Bear in mind there isn't a disease known that somebody hasn't recovered from. I have colleagues who have managed to turn various confirmed diseases into a 'wrong diagnosis', yet no medic has ever asked to learn how this has been done, which is quite sad really. You'd have thought your doctors would want to know if there is anything they could learn from your case about helping other PF sufferers, but ten quid says they don't.
But very well done!
Hi kvdp
Please read my posts again. I haven't 'recovered' from anything. I still have the same symptoms; in fact other factors now all tie in too but I won't bore anyone by listing them. Basically all that has changed is the name the doctors give my condition. My point has been all along that it's lucky that I didn't get totally depressed by the first diagnosis. Nothing in my case could in any way help other PF sufferers. And I have never considered myself to be a 'sufferer' anyway. I do not buy into the idea of 'suffering from a condition'. I am not a victim but a perfect child of God.
xxx
Hi, I don't subscribe to the labels either, far be it from me to land you with one! My view is that there are no diseases, our symptoms arise largely from healing processes, the medical classification of disease does not follow a rational system and usually fails to help. Diagnosis is itself a hugely unreliable process, it leaves people high and dry as often as it actually helps. Medication causes more problems in the long run because you can't poison your body back to health.
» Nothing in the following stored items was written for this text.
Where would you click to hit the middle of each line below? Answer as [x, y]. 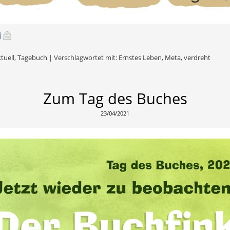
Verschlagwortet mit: [86, 58]
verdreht [197, 58]
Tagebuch [32, 58]
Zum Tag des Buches [115, 99]
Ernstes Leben [140, 58]
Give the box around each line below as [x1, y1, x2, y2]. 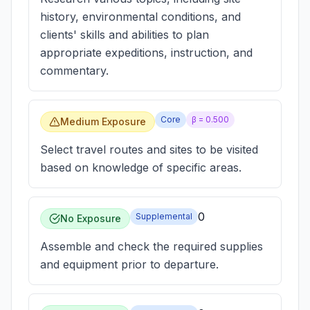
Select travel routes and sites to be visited [40, 143, 258, 156]
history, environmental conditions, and [40, 10, 241, 24]
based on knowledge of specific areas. [40, 161, 241, 174]
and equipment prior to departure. [40, 257, 219, 271]
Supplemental [136, 211, 192, 221]
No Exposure [60, 212, 121, 224]
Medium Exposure [60, 116, 146, 127]
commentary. [40, 64, 109, 77]
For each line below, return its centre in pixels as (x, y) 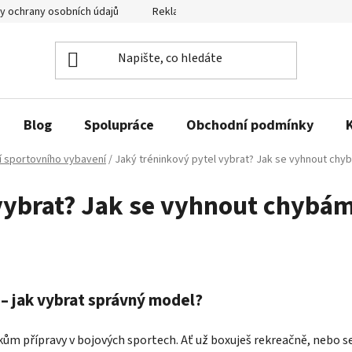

So your symptoms are unchanged, yes, and my point is that you have defied the original prognosis having refused the recommended treatment, and a game of semantics is supposed to explain it. This speaks volumes to me, sorry if I have caused offence.
No offence at all, kvdp, I just wasn't sure that you had got the gist of what I was posting.
xxx
Sunanda, I think what we're all saying is that we're glad you'll be with us for some time to come 🙂
Fx
Wow Sunanda. It's a good job that you are such a forward-thinking positive person. If that diagnosis had happened to someone with different beliefs and a different outlook, the outcome may have been different.
Yep, that's what I was thinking Suzanne. But then, to my way of thinking, everything happens for a reason.
Fiona, that's a really nice thing to say. Thank you.